In the listing below, start your output at the line with "modified 8 Nov 2013 (14, 527, 101, 537)" and end it after the line with "My Proto Puppet! (10, 966, 83, 978)", copying every line exactly.

*** Opening Records ***

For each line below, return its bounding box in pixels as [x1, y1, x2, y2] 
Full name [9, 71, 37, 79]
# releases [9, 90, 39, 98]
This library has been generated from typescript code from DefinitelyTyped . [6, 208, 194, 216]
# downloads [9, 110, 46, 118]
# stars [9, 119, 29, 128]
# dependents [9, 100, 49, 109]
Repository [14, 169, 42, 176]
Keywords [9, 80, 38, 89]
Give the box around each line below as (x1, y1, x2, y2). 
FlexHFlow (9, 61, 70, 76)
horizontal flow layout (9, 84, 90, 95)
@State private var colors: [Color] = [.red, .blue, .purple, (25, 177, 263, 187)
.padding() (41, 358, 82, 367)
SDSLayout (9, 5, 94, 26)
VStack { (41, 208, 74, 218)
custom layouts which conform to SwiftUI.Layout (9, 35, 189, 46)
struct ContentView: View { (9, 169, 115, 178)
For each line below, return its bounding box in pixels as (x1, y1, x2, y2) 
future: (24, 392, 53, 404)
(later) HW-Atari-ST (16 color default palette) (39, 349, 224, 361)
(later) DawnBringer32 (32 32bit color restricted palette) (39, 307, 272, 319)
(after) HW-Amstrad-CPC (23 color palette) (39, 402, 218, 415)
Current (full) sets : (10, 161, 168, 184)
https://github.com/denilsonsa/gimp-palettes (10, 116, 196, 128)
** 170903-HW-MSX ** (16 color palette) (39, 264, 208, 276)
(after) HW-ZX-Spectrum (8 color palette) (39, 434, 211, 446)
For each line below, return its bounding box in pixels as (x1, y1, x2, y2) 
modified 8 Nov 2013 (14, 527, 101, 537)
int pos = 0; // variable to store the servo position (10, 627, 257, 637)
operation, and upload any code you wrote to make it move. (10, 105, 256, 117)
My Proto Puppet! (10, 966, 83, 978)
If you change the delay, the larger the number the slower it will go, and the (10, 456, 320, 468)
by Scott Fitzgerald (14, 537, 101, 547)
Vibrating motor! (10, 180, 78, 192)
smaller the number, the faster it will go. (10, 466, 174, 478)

*** Closing Records ***

• _Answer to the exercise_:
modified 8 Nov 2013 (14, 527, 101, 537)
int pos = 0; // variable to store the servo position (10, 627, 257, 637)
operation, and upload any code you wrote to make it move. (10, 105, 256, 117)
My Proto Puppet! (10, 966, 83, 978)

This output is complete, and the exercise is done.